With these kind of charts showing bulls wrestling control away from the bears, I find myself once again bracing for the strong possibility of an extended overbought rally. T2108 could easily go overbought (70% or more) this week with the S&P 500 closing at fresh all-time highs – a perfectly explosive recipe for the bulls to really run the flag up the flagpole.
With those bullish tidings in mind, here are two more charts of recovery stocks: Coach (COH) and Kb Home (KBH). See the notes in the charts for explanations for the setups.
Daily T2108 vs the S&P 500
Black line: T2108 (measured on the right); Green line: S&P 500 (for comparative purposes)
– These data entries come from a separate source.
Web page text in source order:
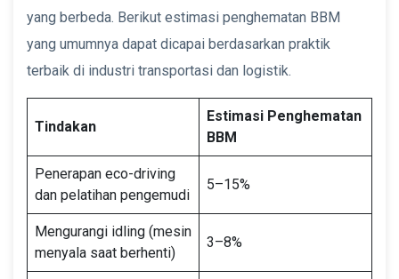
yang berbeda. Berikut estimasi penghematan BBM
yang umumnya dapat dicapai berdasarkan praktik
terbaik di industri transportasi dan logistik.
Tindakan
Estimasi Penghematan
BBM
Penerapan eco-driving
dan pelatihan pengemudi
5–15%
Mengurangi idling (mesin
menyala saat berhenti)
3–8%
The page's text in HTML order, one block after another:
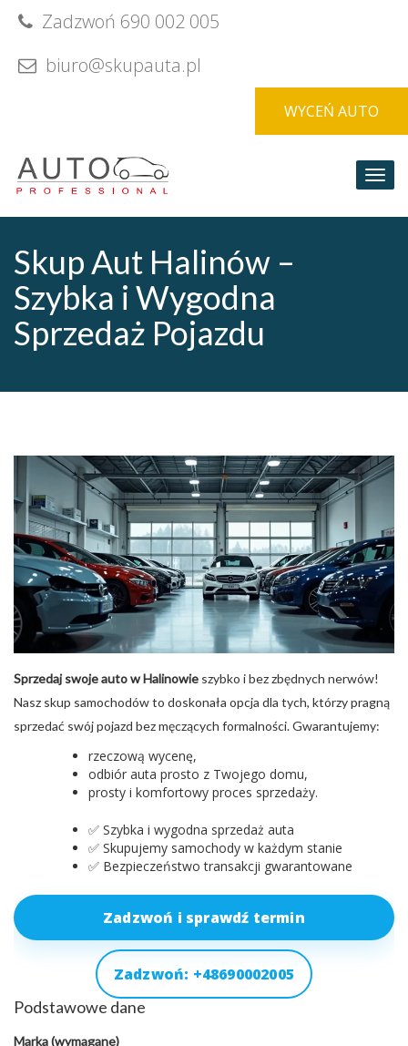
Zadzwoń 690 002 005
biuro@skupauta.pl
WYCEŃ AUTO
Skup Aut Halinów –
Szybka i Wygodna
Sprzedaż Pojazdu
Sprzedaj swoje auto w Halinowie szybko i bez zbędnych nerwów!
Nasz skup samochodów to doskonała opcja dla tych, którzy pragną
sprzedać swój pojazd bez męczących formalności. Gwarantujemy:
rzeczową wycenę,
odbiór auta prosto z Twojego domu,
prosty i komfortowy proces sprzedaży.
✅ Szybka i wygodna sprzedaż auta
✅ Skupujemy samochody w każdym stanie
✅ Bezpieczeństwo transakcji gwarantowane
Zadzwoń i sprawdź termin
Zadzwoń: +48690002005
Podstawowe dane
Marka (wymagane)
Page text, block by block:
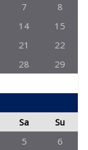
7
8
14
15
21
22
28
29
Sa
Su
5
6
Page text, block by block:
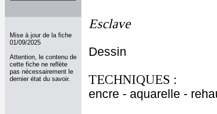
Mise à jour de la fiche
01/09/2025
Attention, le contenu de
cette fiche ne reflète
pas nécessairement le
dernier état du savoir.
Esclave
Dessin
TECHNIQUES :
encre - aquarelle -
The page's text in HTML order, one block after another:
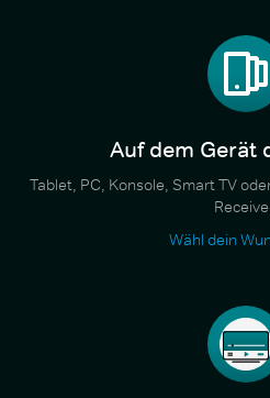
Auf dem Gerät
Tablet, PC, Konsole, Smart TV
Wähl dein
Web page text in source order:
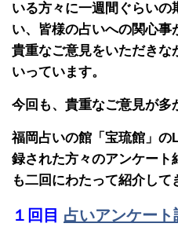
いる方々に一週間ぐらい
い、皆様の占いへの関心事
貴重なご意見をいただきな
いっています。
今回も、貴重なご意見が多
福岡占いの館「宝琉館」
録された方々のアンケート
も二回にわたって紹介して
１回目 占いアンケー
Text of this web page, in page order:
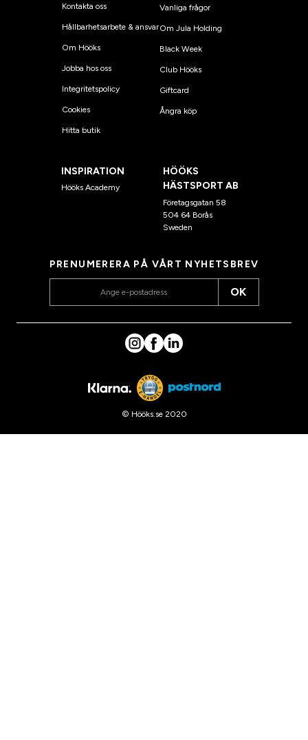
Kontakta oss
Hållbarhetsarbete & ansvar
Om Hööks
Jobba hos oss
Integritetspolicy
Cookies
Hitta butik
Vanliga frågor
Om Jula Holding
Black Week
Club Hööks
Giftcard
Ångra köp
INSPIRATION
Hööks Academy
HÖÖKS
HÄSTSPORT AB
Företagsgatan 58
504 64 Borås
Sweden
PRENUMERERA PÅ VÅRT NYHETSBREV
OK
© Hööks.se 2020
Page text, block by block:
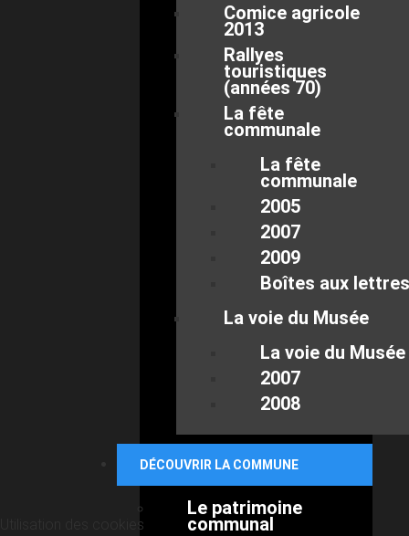
Comice agricole
2013
Rallyes
touristiques
(années 70)
La fête
communale
La fête
communale
2005
2007
2009
Boîtes aux lettres
La voie du Musée
La voie du Musée
2007
2008
DÉCOUVRIR LA COMMUNE
Le patrimoine
communal
Utilisation des cookies
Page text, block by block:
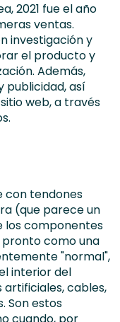
2021 fue el año
ventas.
investigación y
el producto y
Además,
publicidad, así
web, a través
con tendones
(que parece un
los componentes
como una
"normal",
interior del
cables,
Son estos
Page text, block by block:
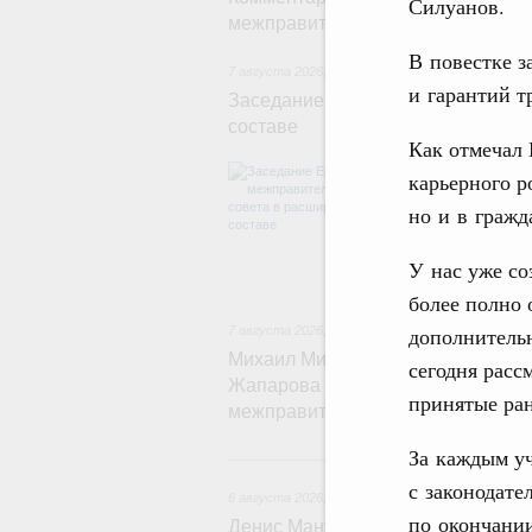
Силуанов.
В повестке
и гарантий
Как отмечал
карьерного
но и в
У нас уже
более полно
сегодня
принятые
За каждым
с
по
межправительственного совета
Евразийский экономический
Заседание Евразийского
составе
числе
обеспечение
рынка.
Михаил Мишустин принял
Жапарова с главами делегаций –
межправительственного совета
6
Общие вопросы промышленной
Денис Мантуров провёл
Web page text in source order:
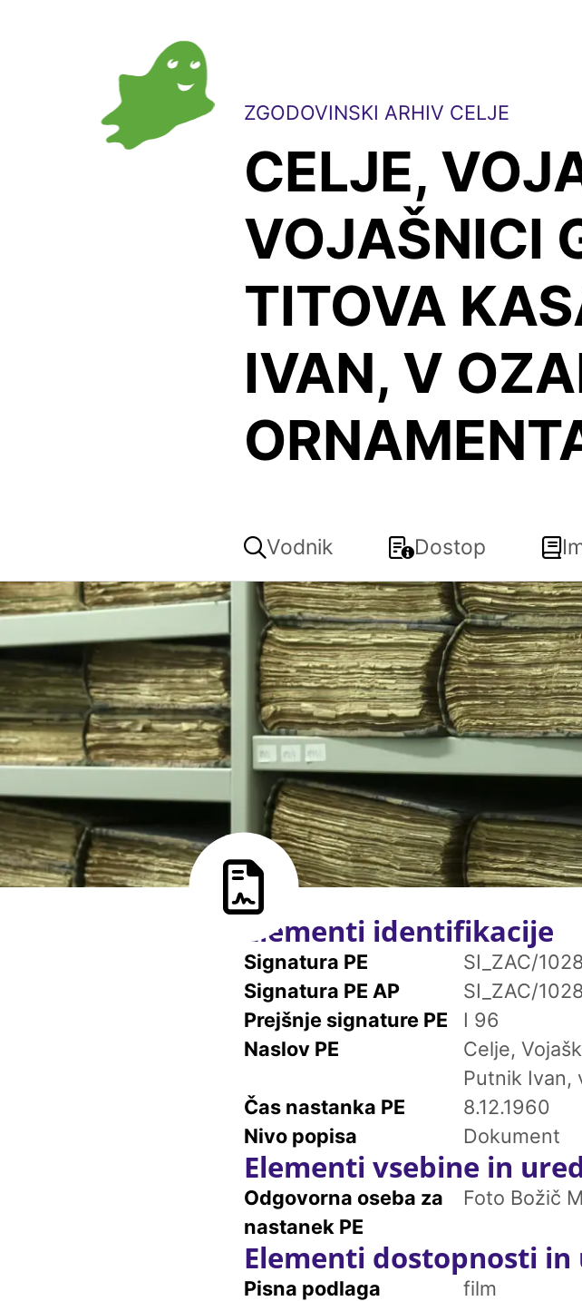
ZGODOVINSKI ARHIV CELJE
CELJE,
VOJAŠNICI
TITOVA
IVAN, V
Vodnik Dostop
Elementi identifikacije
Signatura PE
SI_ZAC/
Signatura PE AP
SI_ZAC/
Prejšnje signature PE
I 96
Naslov PE
Celje,
Putnik Ivan,
Čas nastanka PE
8.12.1960
Nivo popisa
Dokument
Elementi vsebine in
Odgovorna oseba za
nastanek PE
Foto Božič
Elementi dostopnosti in
Pisna podlaga
film
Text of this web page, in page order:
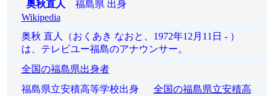
奥秋直人 福島県 出身
Wikipedia
奥秋 直人（おくあき なおと、1972年12月11日 - ）
は、テレビユー福島のアナウンサー。
全国の福島県出身者
福島県立安積高等学校出身 全国の福島県立安積高
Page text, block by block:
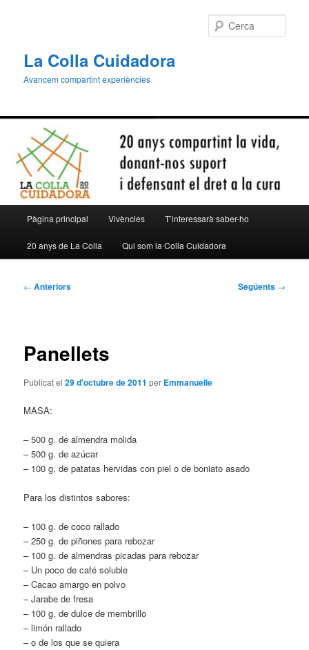
La Colla Cuidadora
Avancem compartint experiències
principal
Pàgina principal Vivències T’interessarà saber-ho
20 anys de La Colla Qui som la Colla Cuidadora
Navegació
← Anteriors Següents →
Panellets
Publicat el29 d'octubre de 2011 per Emmanuelle
MASA:
– 500 g. de almendra molida
– 500 g. de azúcar
– 100 g. de patatas hervidas con piel o de boniato asado
Para los distintos sabores:
– 100 g. de coco rallado
– 250 g. de piñones para rebozar
– 100 g. de almendras picadas para rebozar
– Un poco de café soluble
– Cacao amargo en polvo
– Jarabe de fresa
– 100 g. de dulce de membrillo
– limón rallado
– o de los que se quiera
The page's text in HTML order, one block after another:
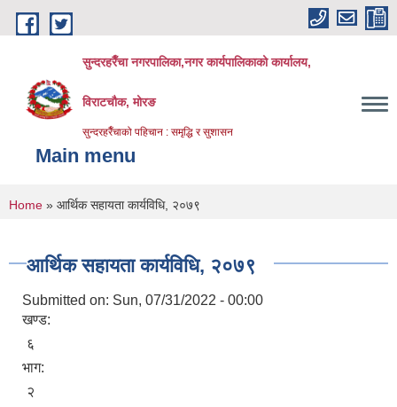
Skip to main content
सुन्दरहरैँचा नगरपालिका,नगर कार्यपालिकाको कार्यालय,
विराटचौक, मोरङ
सुन्दरहरैँचाको पहिचान : समृद्धि र सुशासन
Main menu
You are here
Home » आर्थिक सहायता कार्यविधि, २०७९
आर्थिक सहायता कार्यविधि, २०७९
Submitted on: Sun, 07/31/2022 - 00:00
खण्ड:
६
भाग:
२
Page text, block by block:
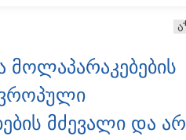
ა
მოლაპარაკებების
მძევალი და არ
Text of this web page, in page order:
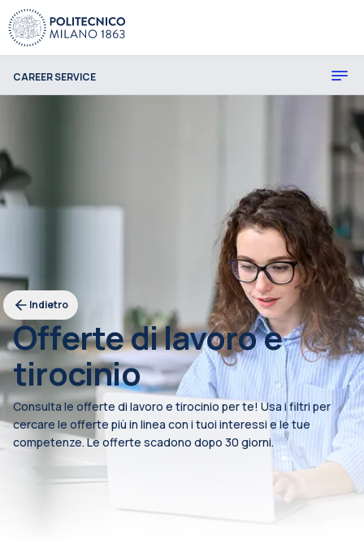
CAREER SERVICE
Indietro
Offerte di lavoro e
tirocinio
Consulta le offerte di lavoro e tirocinio per te! Usa i filtri per
cercare le offerte più in linea con i tuoi interessi e le tue
competenze. Le offerte scadono dopo 30 giorni.
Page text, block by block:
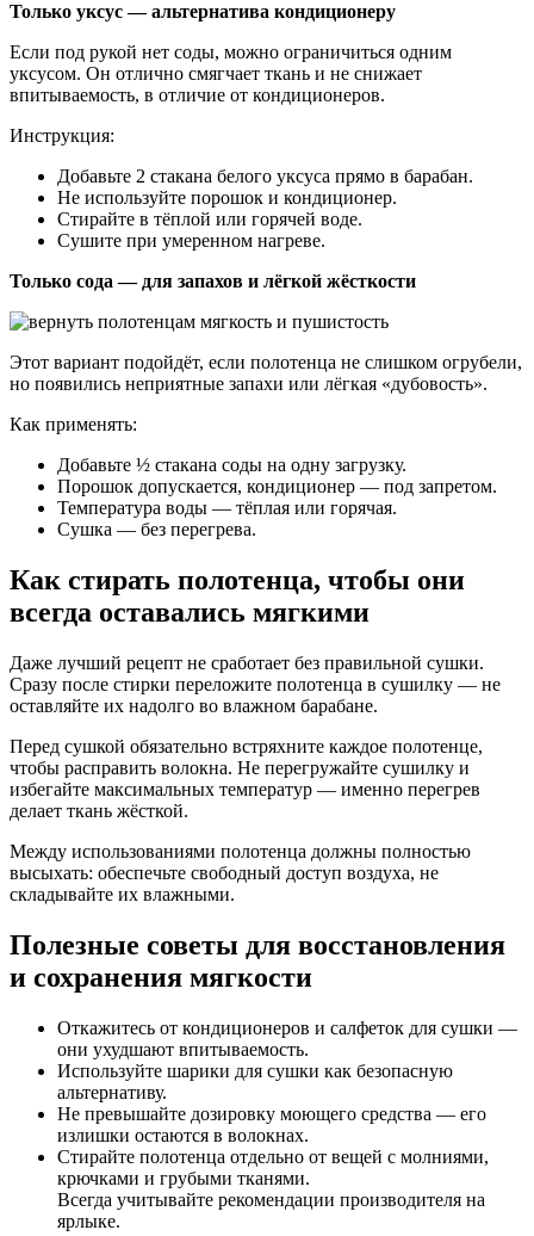
Только уксус — альтернатива кондиционеру
Если под рукой нет соды, можно ограничиться одним
уксусом. Он отлично смягчает ткань и не снижает
впитываемость, в отличие от кондиционеров.
Инструкция:
Добавьте 2 стакана белого уксуса прямо в барабан.
Не используйте порошок и кондиционер.
Стирайте в тёплой или горячей воде.
Сушите при умеренном нагреве.
Только сода — для запахов и лёгкой жёсткости
Этот вариант подойдёт, если полотенца не слишком огрубели,
но появились неприятные запахи или лёгкая «дубовость».
Как применять:
Добавьте ½ стакана соды на одну загрузку.
Порошок допускается, кондиционер — под запретом.
Температура воды — тёплая или горячая.
Сушка — без перегрева.
Как стирать полотенца, чтобы они
всегда оставались мягкими
Даже лучший рецепт не сработает без правильной сушки.
Сразу после стирки переложите полотенца в сушилку — не
оставляйте их надолго во влажном барабане.
Перед сушкой обязательно встряхните каждое полотенце,
чтобы расправить волокна. Не перегружайте сушилку и
избегайте максимальных температур — именно перегрев
делает ткань жёсткой.
Между использованиями полотенца должны полностью
высыхать: обеспечьте свободный доступ воздуха, не
складывайте их влажными.
Полезные советы для восстановления
и сохранения мягкости
Откажитесь от кондиционеров и салфеток для сушки —
они ухудшают впитываемость.
Используйте шарики для сушки как безопасную
альтернативу.
Не превышайте дозировку моющего средства — его
излишки остаются в волокнах.
Стирайте полотенца отдельно от вещей с молниями,
крючками и грубыми тканями.
Всегда учитывайте рекомендации производителя на
ярлыке.
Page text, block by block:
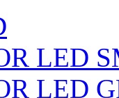
LED
LED
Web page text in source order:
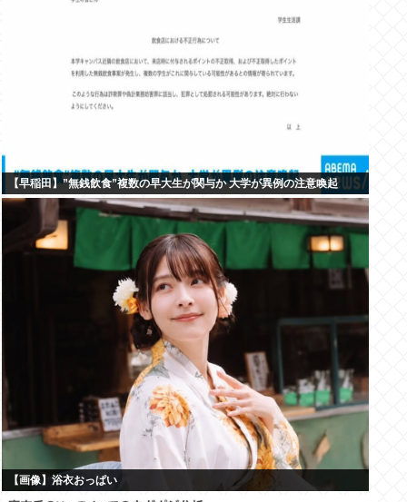
【早稲田】”無銭飲食”複数の早大生が関与か 大学が異例の注意喚起
【画像】浴衣おっぱい
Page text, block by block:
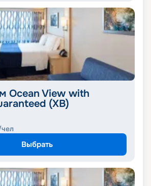
Ocean View with
(XB)
Выбрать
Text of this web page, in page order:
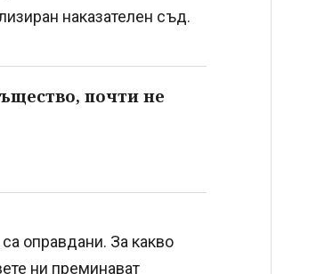
наказателен съд.
почти не
оправдани. За какво
ни преминават
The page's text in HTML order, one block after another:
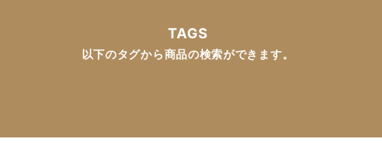
TAGS
以下のタグから商品の検索ができます。
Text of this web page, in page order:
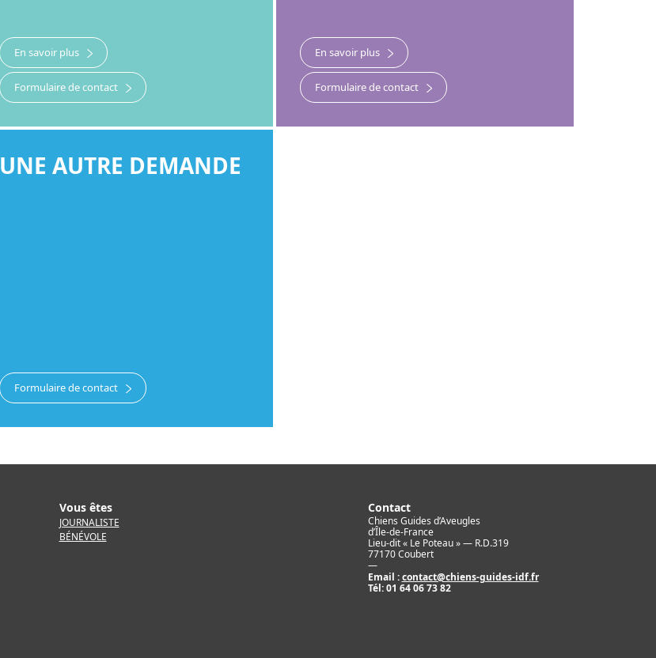
En savoir plus
Formulaire de contact
En savoir plus
Formulaire de contact
UNE AUTRE DEMANDE
Formulaire de contact
Vous êtes
JOURNALISTE
BÉNÉVOLE
Contact
Chiens Guides d’Aveugles
d’Île-de-France
Lieu-dit « Le Poteau » — R.D.319
77170 Coubert
—
Email : contact@chiens-guides-idf.fr
Tél: 01 64 06 73 82
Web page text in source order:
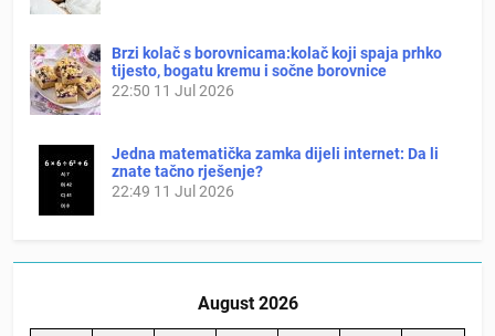
Brzi kolač s borovnicama:kolač koji spaja prhko
tijesto, bogatu kremu i sočne borovnice
22:50 11 Jul 2026
Jedna matematička zamka dijeli internet: Da li
znate tačno rješenje?
22:49 11 Jul 2026
August 2026
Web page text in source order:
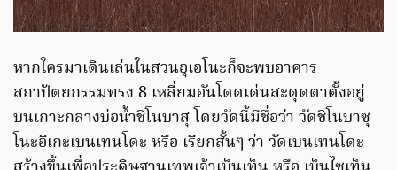
หากใครมาเดินเล่นในสวนอุเอโนะก็จะพบอาคาร
สถาปัตยกรรมทรง 8 เหลี่ยมอันโดดเด่นสะดุดตาตั้งอยู่
บนเกาะกลางบ่อน้ำชิโนบาสุ โดยวัดนี้มีชื่อว่า วัดชิโนบาซุ
โนะอิเกะเบนเทนโดะ หรือ เรียกสั้นๆ ว่า วัดเบนเทนโดะ
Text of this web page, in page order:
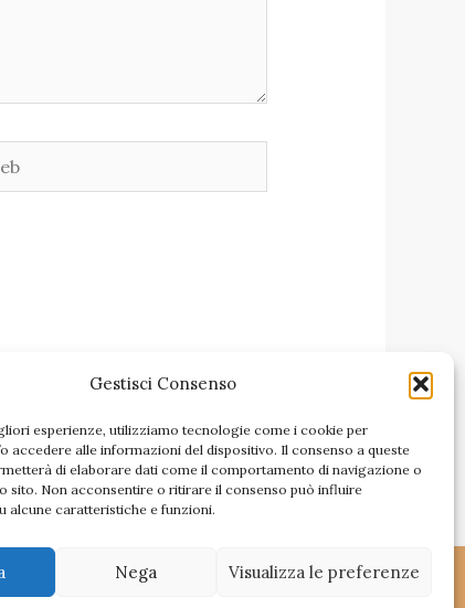
Gestisci Consenso
esperienze, utilizziamo tecnologie come i cookie per
accedere alle informazioni del dispositivo. Il consenso a queste
di elaborare dati come il comportamento di navigazione o
sito. Non acconsentire o ritirare il consenso può influire
alcune caratteristiche e funzioni.
Nega Visualizza le preferenze
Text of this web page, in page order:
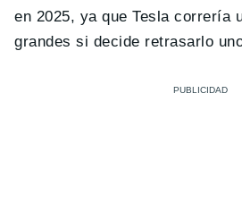
en 2025, ya que Tesla correría
grandes si decide retrasarlo
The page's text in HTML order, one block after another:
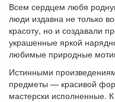
Всем сердцем любя
люди издавна не только
красоту, но и создавали
украшенные яркой
любимые природные
Истинными
предметы — красивой
мастерски исполненные.
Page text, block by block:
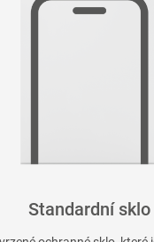
Standardní sklo
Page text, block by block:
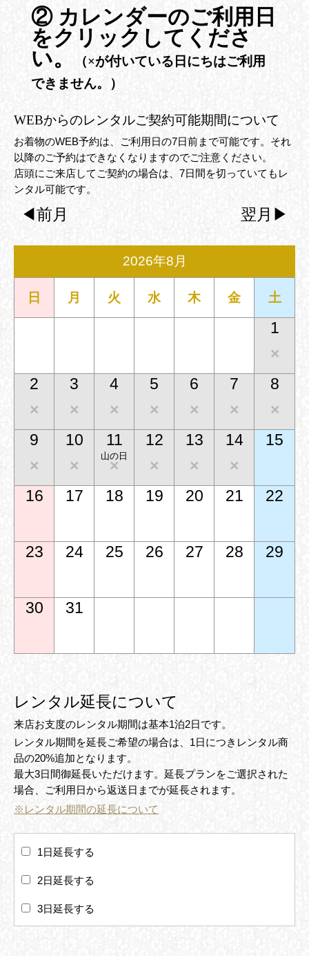
② カレンダーのご利用日
をクリックしてくださ
い。
（×が付いている日にちはご利用
できません。）
WEBからのレンタルご契約可能期間について
お着物のWEB予約は、ご利用日の7日前まで可能です。それ
以降のご予約はできなくなりますのでご注意ください。
店頭にご来店してご契約の場合は、7日間を切っていてもレ
ンタル可能です。
◀︎前月 翌月 ▶︎
2026年8月
日 月 火 水 木 金 土
1
2 3 4 5 6 7 8
9 10 11
山の日
12 13 14 15
16 17 18 19 20 21 22
23 24 25 26 27 28 29
30 31
レンタル延長について
来店お支度のレンタル期間は基本1泊2日です。
レンタル期間を延長ご希望の場合は、1日につきレンタル商
品の20%追加となります。
最大3日間御延長いただけます。延長プランをご選択された
場合、ご利用日から返送日までが延長されます。
※レンタル期間の延長について
1日延長する
2日延長する
3日延長する
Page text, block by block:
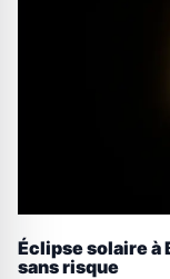
Éclipse solaire à
sans risque
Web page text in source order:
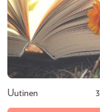
Uutinen

Red line: T2108 Overbought (70%); Blue line: T2108 Oversold (20%)
Weekly T2108
*All charts created using freestockcharts.com unless otherwise stated
Related links:
The T2108 Resource Page
Expanded daily chart of T2108 versus the S&P 500
Expanded weekly chart of T2108
Be careful out there!
Full disclosure: long SPHB and SPLV and SSO puts; long AAPL shares and put spread; long DDD puts; long KBH call options
Like your writing style Dr. D. Is your T2108 another approach to a cycle indicator for indexes? Have you explored Hurst or http://sentienttrader.com/#sthash.UdwmrhpW.dpbs? I’m with another business, but we evaluate cycles as part of our MBS analysis.
Cheers.
Brent
T2108 is definitely a cyclical indicator. I try to keep my quiver of indicators small and simple.